Reproduce, exactly and only, the lines of the data that follows from the one containing "tournaments, men and" down to the one containing "The preselection criteria", without pictures.

■ ■ ■

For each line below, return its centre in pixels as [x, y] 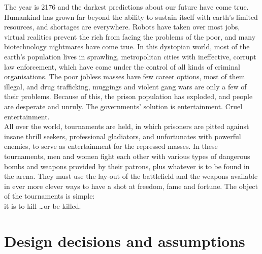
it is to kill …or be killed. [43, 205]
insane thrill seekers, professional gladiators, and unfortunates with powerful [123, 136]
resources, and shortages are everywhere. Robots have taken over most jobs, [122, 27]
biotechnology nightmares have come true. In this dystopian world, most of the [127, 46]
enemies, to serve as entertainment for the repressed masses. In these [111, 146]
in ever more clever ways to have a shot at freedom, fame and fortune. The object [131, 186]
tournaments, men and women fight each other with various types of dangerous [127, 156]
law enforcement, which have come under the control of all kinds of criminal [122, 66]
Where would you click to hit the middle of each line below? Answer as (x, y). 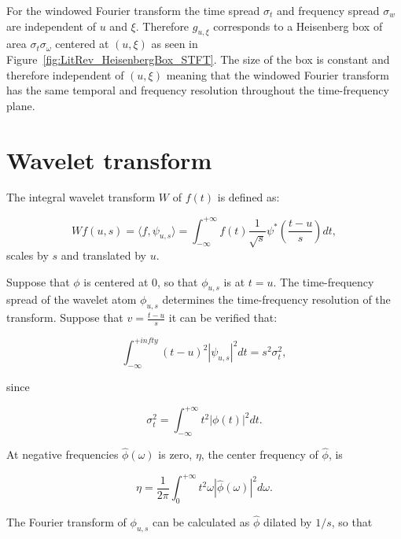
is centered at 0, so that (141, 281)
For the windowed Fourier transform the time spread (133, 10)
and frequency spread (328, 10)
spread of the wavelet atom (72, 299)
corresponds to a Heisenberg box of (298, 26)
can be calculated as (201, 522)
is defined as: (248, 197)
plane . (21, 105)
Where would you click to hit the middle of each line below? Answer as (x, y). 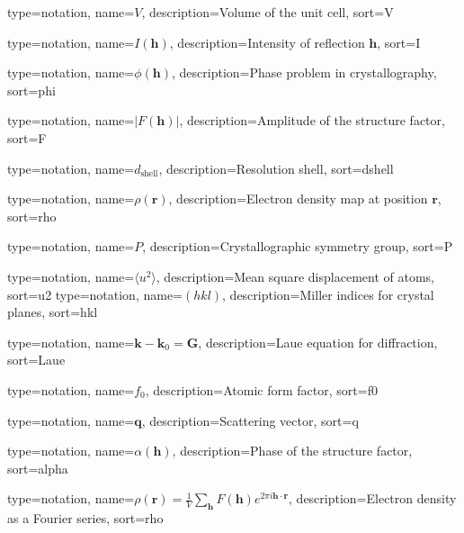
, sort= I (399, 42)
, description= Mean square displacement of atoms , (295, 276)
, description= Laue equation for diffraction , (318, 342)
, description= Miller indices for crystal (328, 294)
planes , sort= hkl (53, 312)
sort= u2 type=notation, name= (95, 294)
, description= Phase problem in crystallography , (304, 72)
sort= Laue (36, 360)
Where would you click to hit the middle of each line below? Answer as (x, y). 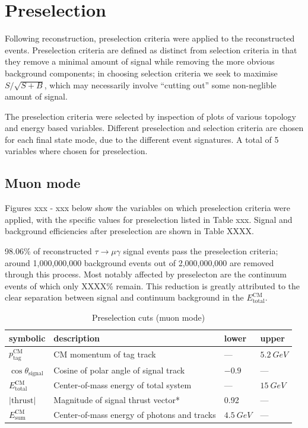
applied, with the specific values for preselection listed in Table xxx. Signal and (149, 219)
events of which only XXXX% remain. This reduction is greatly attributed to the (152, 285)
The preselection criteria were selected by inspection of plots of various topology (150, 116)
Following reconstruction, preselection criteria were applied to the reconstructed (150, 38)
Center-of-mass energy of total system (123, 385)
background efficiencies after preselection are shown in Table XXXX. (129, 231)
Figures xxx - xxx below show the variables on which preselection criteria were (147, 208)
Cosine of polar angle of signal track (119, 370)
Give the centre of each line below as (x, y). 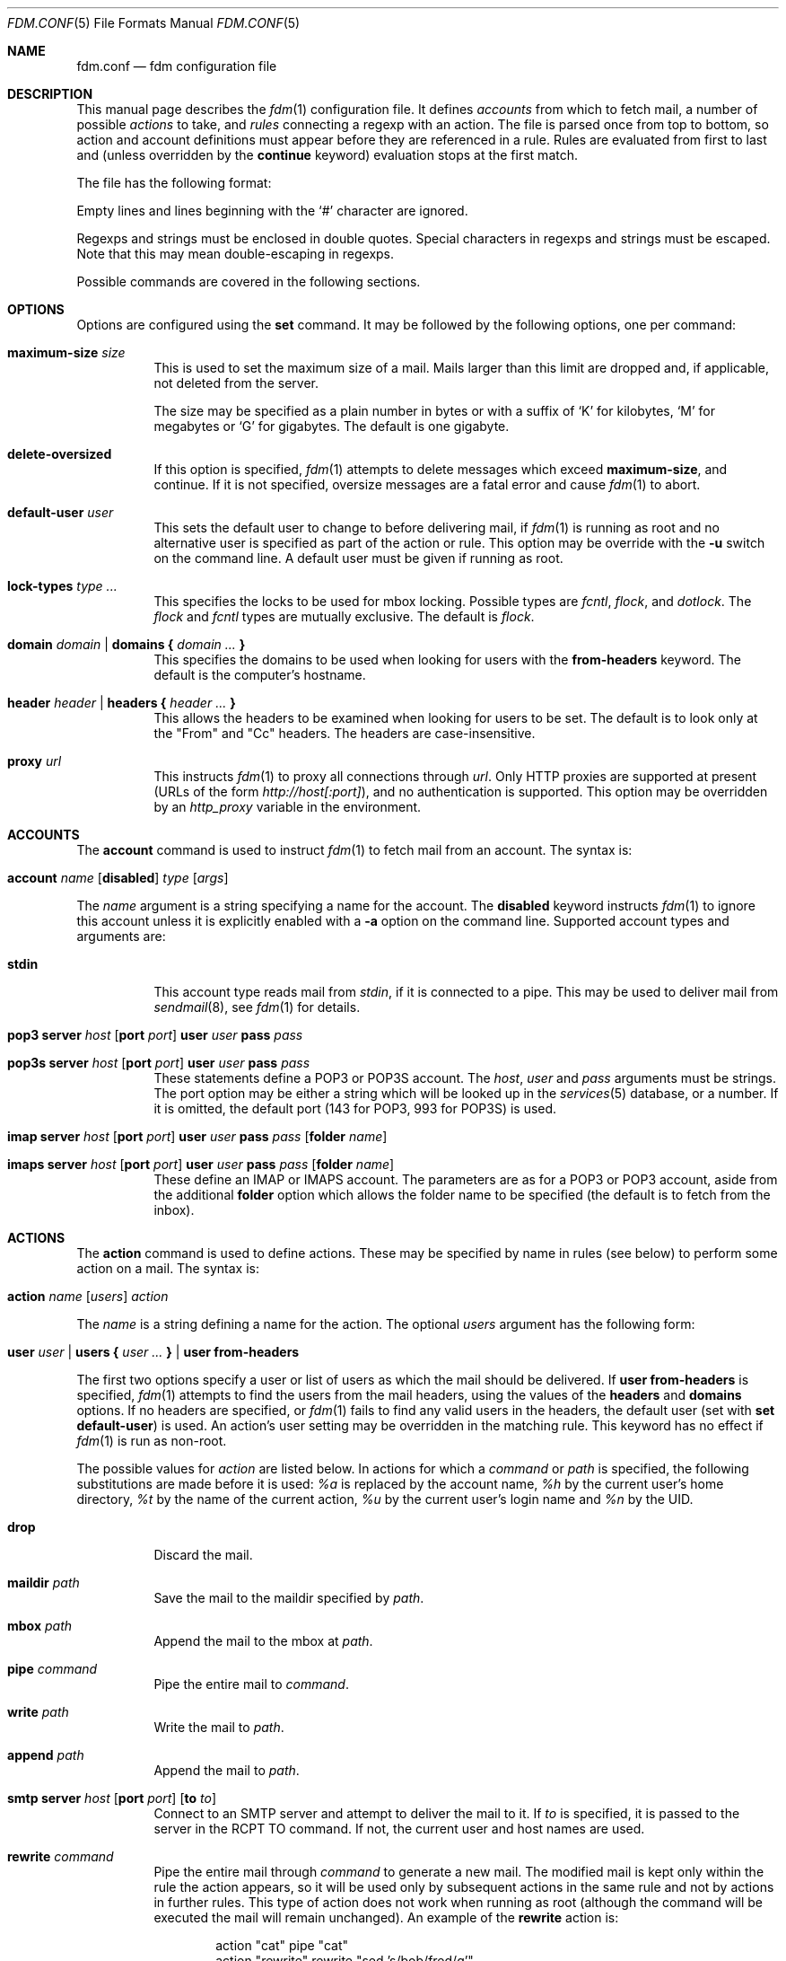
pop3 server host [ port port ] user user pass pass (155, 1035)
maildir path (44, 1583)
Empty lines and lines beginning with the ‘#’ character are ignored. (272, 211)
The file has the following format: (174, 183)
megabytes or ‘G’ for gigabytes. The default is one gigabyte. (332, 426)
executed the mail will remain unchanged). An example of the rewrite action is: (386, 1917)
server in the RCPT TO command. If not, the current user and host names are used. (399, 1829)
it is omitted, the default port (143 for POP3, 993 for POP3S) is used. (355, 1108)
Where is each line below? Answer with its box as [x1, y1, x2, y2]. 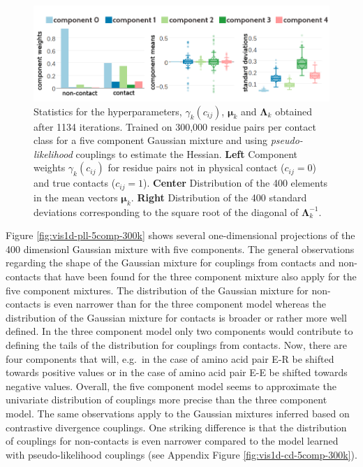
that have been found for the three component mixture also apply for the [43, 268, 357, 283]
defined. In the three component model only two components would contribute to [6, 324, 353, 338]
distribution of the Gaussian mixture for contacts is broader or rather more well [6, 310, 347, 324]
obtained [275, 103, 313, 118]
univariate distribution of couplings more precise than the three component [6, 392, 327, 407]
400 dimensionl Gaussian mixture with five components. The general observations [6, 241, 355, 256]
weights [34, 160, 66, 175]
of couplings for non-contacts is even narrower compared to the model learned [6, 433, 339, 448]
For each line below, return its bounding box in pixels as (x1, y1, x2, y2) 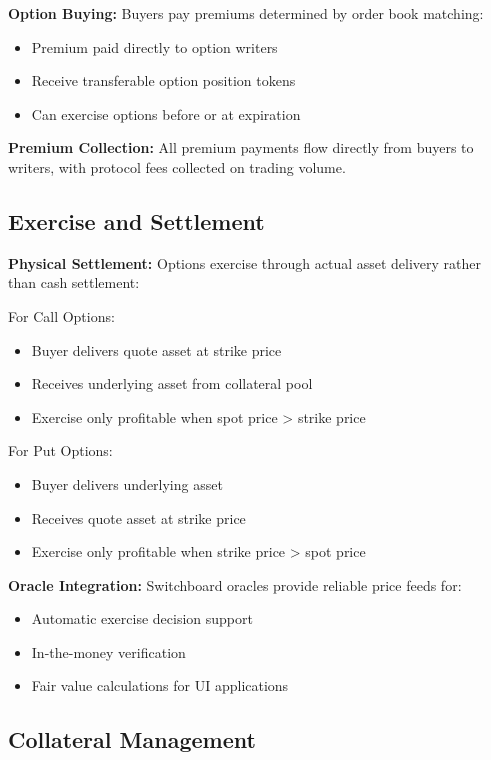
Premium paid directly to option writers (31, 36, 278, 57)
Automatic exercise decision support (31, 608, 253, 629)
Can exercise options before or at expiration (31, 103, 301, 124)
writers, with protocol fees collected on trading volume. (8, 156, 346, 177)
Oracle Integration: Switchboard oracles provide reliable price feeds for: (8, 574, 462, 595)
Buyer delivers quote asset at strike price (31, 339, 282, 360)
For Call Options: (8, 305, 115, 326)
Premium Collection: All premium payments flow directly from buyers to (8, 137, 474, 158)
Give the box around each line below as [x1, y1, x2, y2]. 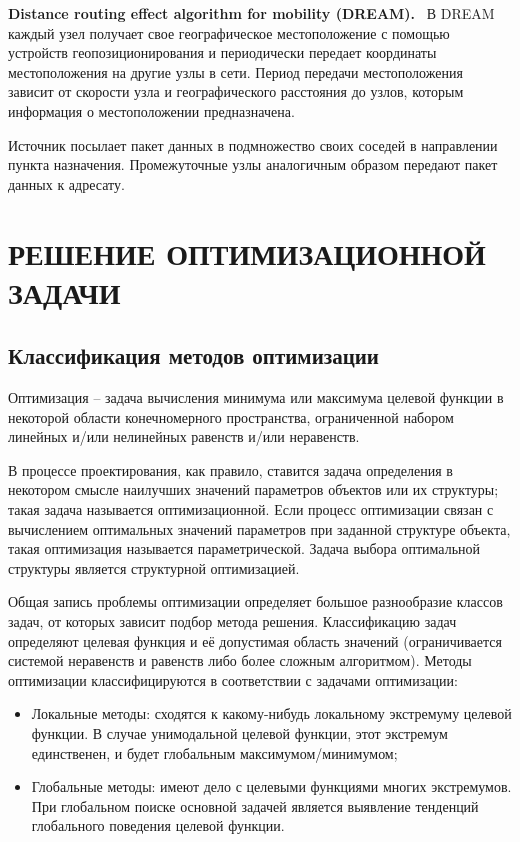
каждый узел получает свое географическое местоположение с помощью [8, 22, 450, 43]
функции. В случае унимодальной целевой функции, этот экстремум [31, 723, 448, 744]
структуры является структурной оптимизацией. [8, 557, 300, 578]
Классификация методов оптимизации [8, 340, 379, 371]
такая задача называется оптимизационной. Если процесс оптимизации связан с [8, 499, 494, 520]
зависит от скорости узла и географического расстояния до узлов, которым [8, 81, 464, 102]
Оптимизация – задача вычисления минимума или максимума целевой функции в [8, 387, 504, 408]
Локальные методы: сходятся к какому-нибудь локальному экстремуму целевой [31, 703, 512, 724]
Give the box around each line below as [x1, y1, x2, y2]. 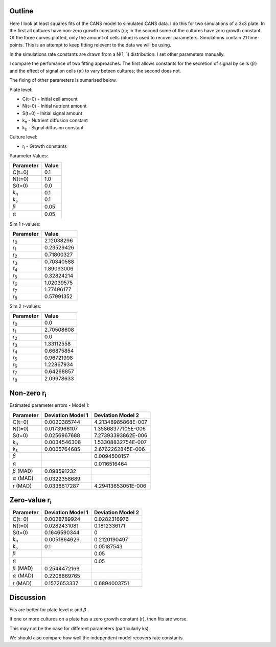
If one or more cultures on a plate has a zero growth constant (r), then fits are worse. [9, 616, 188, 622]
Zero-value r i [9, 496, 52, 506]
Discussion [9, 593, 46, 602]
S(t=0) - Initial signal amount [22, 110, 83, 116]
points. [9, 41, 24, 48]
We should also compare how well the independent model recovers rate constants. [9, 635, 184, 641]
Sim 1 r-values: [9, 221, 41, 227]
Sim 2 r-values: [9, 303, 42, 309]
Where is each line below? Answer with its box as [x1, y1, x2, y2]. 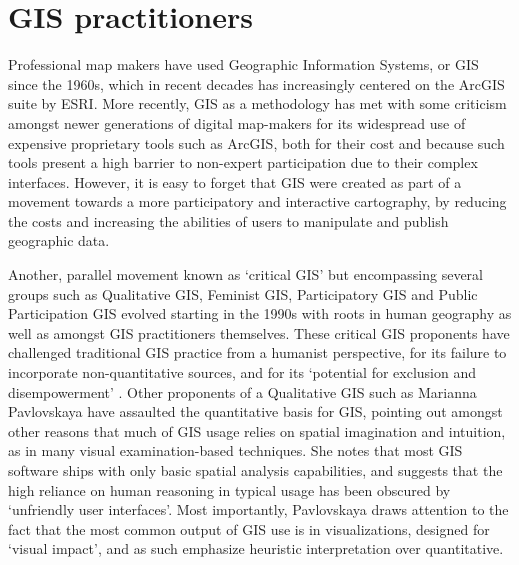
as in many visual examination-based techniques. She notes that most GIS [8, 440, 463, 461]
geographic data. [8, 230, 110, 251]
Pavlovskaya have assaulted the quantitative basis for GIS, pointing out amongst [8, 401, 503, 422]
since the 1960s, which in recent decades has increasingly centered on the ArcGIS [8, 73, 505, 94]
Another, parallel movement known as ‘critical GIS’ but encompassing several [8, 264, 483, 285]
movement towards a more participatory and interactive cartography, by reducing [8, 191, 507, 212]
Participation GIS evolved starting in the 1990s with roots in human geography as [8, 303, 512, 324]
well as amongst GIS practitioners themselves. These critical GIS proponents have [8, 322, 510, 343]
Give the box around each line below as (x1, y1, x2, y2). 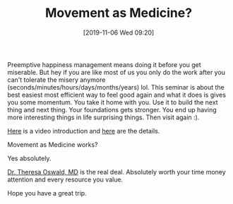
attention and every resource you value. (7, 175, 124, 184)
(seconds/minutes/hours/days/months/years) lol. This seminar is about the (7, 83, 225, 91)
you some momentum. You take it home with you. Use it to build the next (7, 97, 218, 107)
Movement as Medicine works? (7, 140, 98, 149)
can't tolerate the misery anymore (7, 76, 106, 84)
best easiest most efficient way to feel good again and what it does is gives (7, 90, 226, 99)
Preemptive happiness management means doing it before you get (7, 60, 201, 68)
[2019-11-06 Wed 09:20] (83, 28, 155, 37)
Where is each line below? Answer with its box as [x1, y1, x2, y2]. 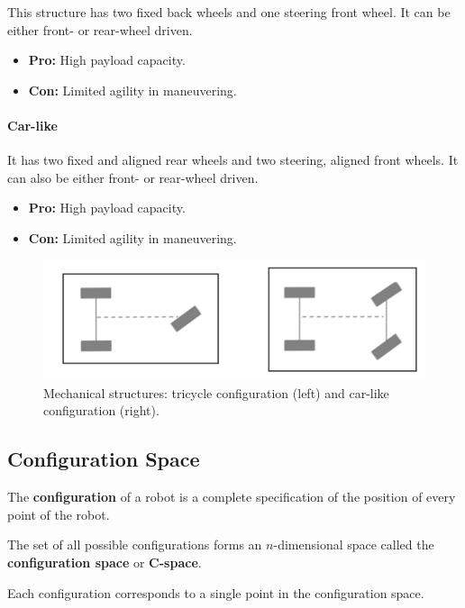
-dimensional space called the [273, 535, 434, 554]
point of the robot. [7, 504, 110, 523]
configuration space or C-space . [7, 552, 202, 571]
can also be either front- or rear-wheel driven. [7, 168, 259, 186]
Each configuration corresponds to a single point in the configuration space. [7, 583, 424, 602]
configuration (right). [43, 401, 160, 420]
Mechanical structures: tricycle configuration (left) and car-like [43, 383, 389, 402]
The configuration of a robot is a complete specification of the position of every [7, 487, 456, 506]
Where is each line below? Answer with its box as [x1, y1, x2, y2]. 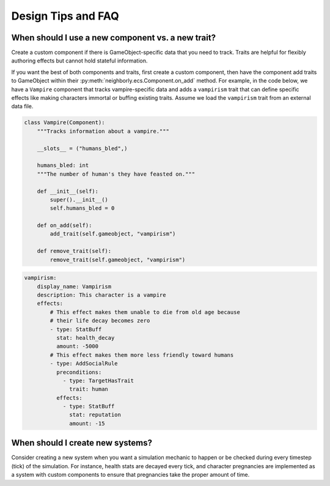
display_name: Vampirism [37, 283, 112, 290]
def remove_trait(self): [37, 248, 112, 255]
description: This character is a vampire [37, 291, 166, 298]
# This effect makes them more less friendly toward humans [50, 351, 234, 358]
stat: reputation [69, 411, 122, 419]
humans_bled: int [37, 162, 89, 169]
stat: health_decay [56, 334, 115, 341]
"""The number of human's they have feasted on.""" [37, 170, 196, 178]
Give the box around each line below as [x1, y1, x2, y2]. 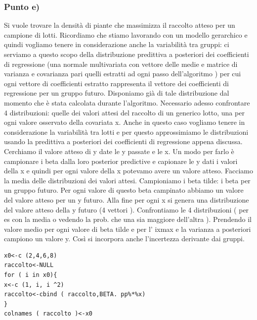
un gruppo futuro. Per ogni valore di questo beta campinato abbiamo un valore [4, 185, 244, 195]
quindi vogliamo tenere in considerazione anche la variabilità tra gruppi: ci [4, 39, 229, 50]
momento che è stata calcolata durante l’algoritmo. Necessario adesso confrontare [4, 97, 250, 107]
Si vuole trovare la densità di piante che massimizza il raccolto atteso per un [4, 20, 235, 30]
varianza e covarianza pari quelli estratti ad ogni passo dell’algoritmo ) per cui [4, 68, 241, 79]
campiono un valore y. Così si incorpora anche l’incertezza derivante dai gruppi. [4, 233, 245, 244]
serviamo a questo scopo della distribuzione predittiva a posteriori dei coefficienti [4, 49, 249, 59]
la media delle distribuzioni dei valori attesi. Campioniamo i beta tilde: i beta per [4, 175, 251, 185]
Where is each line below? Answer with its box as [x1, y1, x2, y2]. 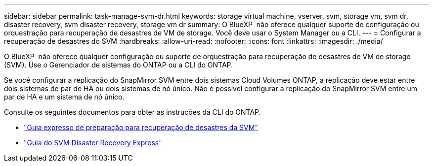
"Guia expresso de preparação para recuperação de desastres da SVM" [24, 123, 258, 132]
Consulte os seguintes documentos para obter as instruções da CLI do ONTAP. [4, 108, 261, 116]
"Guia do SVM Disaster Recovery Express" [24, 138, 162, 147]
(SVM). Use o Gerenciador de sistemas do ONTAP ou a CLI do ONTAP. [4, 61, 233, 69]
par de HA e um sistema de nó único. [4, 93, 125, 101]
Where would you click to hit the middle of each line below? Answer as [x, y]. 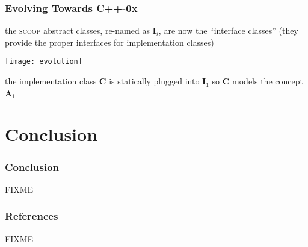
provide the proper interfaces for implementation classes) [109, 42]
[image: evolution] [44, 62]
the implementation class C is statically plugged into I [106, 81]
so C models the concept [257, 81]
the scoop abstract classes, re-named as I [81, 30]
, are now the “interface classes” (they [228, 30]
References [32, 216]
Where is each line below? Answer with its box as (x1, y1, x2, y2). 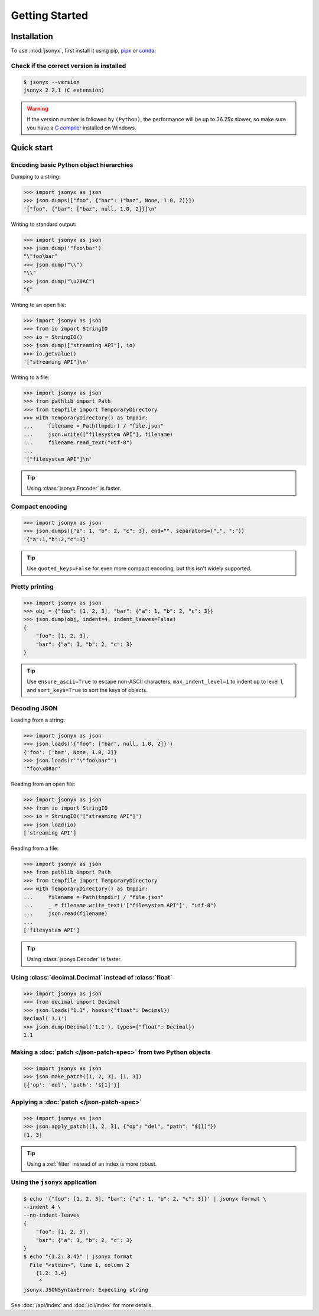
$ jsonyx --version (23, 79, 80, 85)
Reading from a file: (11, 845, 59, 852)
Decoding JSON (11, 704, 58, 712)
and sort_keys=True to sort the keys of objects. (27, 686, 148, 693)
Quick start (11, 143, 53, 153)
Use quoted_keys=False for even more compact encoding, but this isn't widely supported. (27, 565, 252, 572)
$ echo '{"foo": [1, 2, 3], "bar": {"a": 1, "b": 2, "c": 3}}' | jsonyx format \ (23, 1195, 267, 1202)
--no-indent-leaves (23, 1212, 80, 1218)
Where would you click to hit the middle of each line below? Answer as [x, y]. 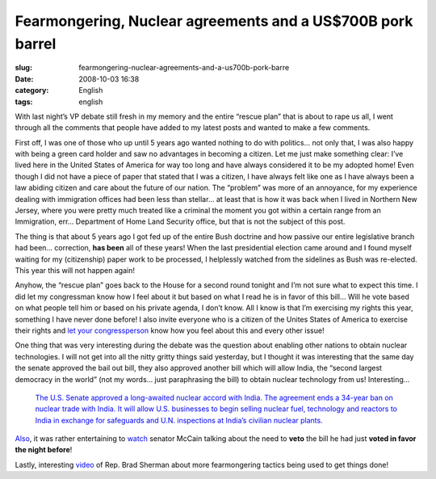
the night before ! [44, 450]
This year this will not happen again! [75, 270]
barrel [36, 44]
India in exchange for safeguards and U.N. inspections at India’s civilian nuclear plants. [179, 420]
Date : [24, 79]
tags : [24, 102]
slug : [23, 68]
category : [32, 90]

■ ■ ■

Answer space:
tournaments, men and women fight each other with various types of dangerous [127, 156]
law enforcement, which have come under the control of all kinds of criminal [122, 66]
Where would you click to hit the middle of each line below? Answer as (x, y). 
is centered at 0, so that (141, 281)
For the windowed Fourier transform the time spread (133, 10)
and frequency spread (328, 10)
spread of the wavelet atom (72, 299)
corresponds to a Heisenberg box of (298, 26)
can be calculated as (201, 522)
is defined as: (248, 197)
plane . (21, 105)
Where would you click to hit the middle of each line below? Answer as (x, y). 
, sort= I (399, 42)
, description= Mean square displacement of atoms , (295, 276)
, description= Laue equation for diffraction , (318, 342)
, description= Miller indices for crystal (328, 294)
planes , sort= hkl (53, 312)
sort= u2 type=notation, name= (95, 294)
, description= Phase problem in crystallography , (304, 72)
sort= Laue (36, 360)
Where would you click to hit the middle of each line below? Answer as (x, y). 
applied, with the specific values for preselection listed in Table xxx. Signal and (149, 219)
events of which only XXXX% remain. This reduction is greatly attributed to the (152, 285)
The preselection criteria were selected by inspection of plots of various topology (150, 116)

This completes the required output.